AbstractMCMC.step(rng, model, sampler, state; kwargs...)

where state denotes the current state of the sampling algorithm. It should return a 2-tuple consisting of the next sample and the updated state of the sampling algorithm. Hence AbstractMCMC.step can be viewed as an extended version of Base.iterate with additional positional and keyword arguments.

Collecting samples (does not apply to the iterator and transducer)

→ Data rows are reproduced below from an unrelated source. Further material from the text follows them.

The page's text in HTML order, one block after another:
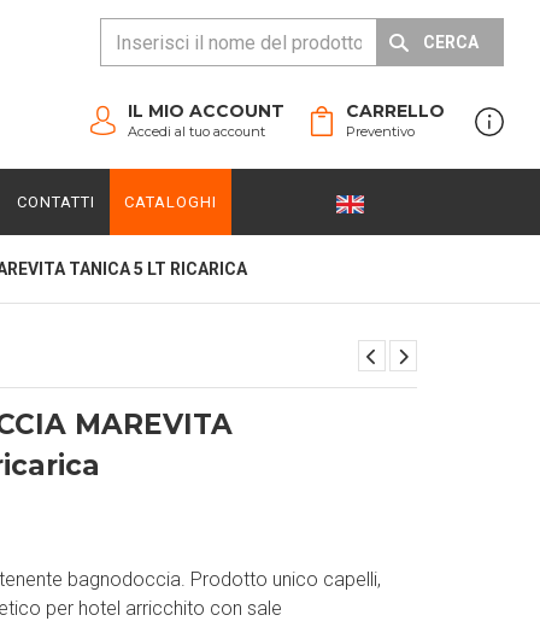
CERCA
CARRELLO
Preventivo
IL MIO ACCOUNT
Accedi al tuo account
CONTATTI CATALOGHI
TANICA 5 LT RICARICA
MAREVITA
bagnodoccia. Prodotto unico capelli,
per hotel arricchito con sale

After the initial sample is obtained, the default implementations for regular and parallel sampling (not for the iterator and the transducer since it is not needed there) create a container for all samples (the initial one and all subsequent samples) using AbstractMCMC.samples. By default, AbstractMCMC.samples just returns a concretely typed Vector with the initial sample as single entry. If the total number of samples is fixed, we use sizehint! to suggest that the container reserves capacity for all samples to improve performance.

In each step, the sample is saved in the container by AbstractMCMC.save!!. The notation !! follows the convention of the package BangBang.jl which is used in the default implementation of AbstractMCMC.save!!. It indicates that the sample is pushed to the container but a "widening" fallback is used if the container type does not allow to save the sample. Therefore AbstractMCMC.save!!always has to return the container.

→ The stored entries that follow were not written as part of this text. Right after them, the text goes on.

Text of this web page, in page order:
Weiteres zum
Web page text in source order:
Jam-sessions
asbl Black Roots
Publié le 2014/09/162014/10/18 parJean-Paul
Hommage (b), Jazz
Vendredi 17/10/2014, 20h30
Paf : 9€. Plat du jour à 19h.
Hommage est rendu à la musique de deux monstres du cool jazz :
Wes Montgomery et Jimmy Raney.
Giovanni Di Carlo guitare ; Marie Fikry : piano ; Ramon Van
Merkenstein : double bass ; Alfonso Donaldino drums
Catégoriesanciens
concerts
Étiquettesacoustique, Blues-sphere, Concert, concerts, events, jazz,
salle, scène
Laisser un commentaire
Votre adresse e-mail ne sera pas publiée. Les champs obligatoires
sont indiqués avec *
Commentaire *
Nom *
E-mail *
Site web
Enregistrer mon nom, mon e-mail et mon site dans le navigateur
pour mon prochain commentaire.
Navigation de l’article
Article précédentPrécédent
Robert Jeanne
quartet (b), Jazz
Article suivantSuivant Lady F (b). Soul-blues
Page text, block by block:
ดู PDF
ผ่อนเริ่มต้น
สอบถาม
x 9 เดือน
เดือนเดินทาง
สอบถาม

For most use cases the default implementation of AbstractMCMC.samples and AbstractMCMC.save!! should work out of the box and hence need not to be overloaded in downstream code. Please have a look at the docstrings of AbstractMCMC.samples and AbstractMCMC.save!! if you intend to overload these functions.

Creating chains (does not apply to the iterator and transducer)

At the end of the sampling procedure for regular and paralle sampling (not for the iterator and the transducer) we transform the collection of samples to the desired output type by calling

AbstractMCMC.bundle_samples(samples, model, sampler, state, chain_type; kwargs...)

where samples is the collection of samples, state is the final state of the sampler, and chain_type is the desired return type. The default implementation in AbstractMCMC just returns the collection samples.

The default implementation should be fine in most use cases, but downstream packages could, e.g., save the final state of the sampler as well if they overload AbstractMCMC.bundle_samples.